2. The method of claim 1, wherein the scheduling comprises:
Wherein the task is scheduled based on a work stealing or a work sharing scheme.

The system according to claim 1,
A number of cores of a processor, a processor speed, a processor utilization rate, a memory utilization rate, a disk utilization rate, and a network utilization rate.

The information processing apparatus according to claim 1,
A task scheduling method comprising the steps of: determining a size of data allocated to the task, an idle state of the multithread, a characteristic of the task, a processing expected time of the task, and task execution result information of a CPU or a GPU processor processed by the task manager .

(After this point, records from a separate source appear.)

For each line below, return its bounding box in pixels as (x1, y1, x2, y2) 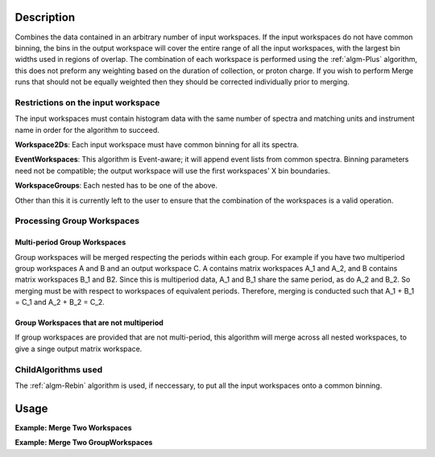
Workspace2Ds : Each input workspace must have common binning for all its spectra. (14, 140, 300, 149)
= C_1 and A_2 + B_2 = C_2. (14, 298, 105, 307)
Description (14, 10, 76, 24)
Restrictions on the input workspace (14, 97, 160, 108)
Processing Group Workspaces (14, 216, 140, 227)
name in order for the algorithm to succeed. (14, 125, 160, 134)
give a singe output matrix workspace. (14, 344, 143, 353)
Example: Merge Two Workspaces (14, 422, 132, 432)

2. The method of claim 1, wherein the scheduling comprises:
Wherein scheduling is performed such that a task is allocated to a CPU processor or a GPU processor where data is located in consideration of locality of data when the data storage unit is a plurality of data storage units in a distributed system environment.

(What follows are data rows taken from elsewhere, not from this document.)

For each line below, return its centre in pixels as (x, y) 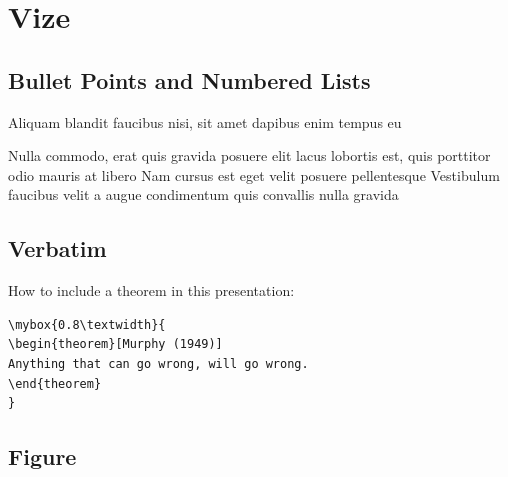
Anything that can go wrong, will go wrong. (158, 363)
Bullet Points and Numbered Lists (189, 79)
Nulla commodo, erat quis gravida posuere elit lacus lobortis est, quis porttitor (249, 155)
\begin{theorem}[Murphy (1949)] (115, 344)
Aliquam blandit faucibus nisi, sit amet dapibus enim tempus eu (205, 121)
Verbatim (57, 248)
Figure (42, 456)
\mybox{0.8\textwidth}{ (87, 324)

2. The method of claim 1, wherein the scheduling comprises:
A thread pool having a predetermined number of multithreads in consideration of a system specification and scheduling the task in such a manner that a thread created in the thread pool is taken out and processed and reused when data is input Task scheduling method.

A data storage unit for storing input data;
A task management unit for assigning the data stored in the data storage unit to a CPU processor or a GPU processor and creating and scheduling a task for processing;
A profile management unit for storing and managing performance profile information including system state information or history information of a CPU processor or a task processed by a GPU processor through the task manager; And
And a workload distribution unit for analyzing the performance profile information stored and managed by the profile management unit and dynamically adjusting a ratio of a task to be allocated to a CPU processor or a GPU processor and a workload to generate workload distribution information and delivering the information to the task management unit ,
The task management unit,
A plurality of threads for simultaneously processing tasks in the CPU and GPU processors; and a mutex, a semaphore, and a semaphore defined in the data store when the multithreads simultaneously attempt to fetch the data, ) Or a read-write lock (Reader-Writer-Lock), only authorized multithreaders fetch the data and schedule the task to be handled.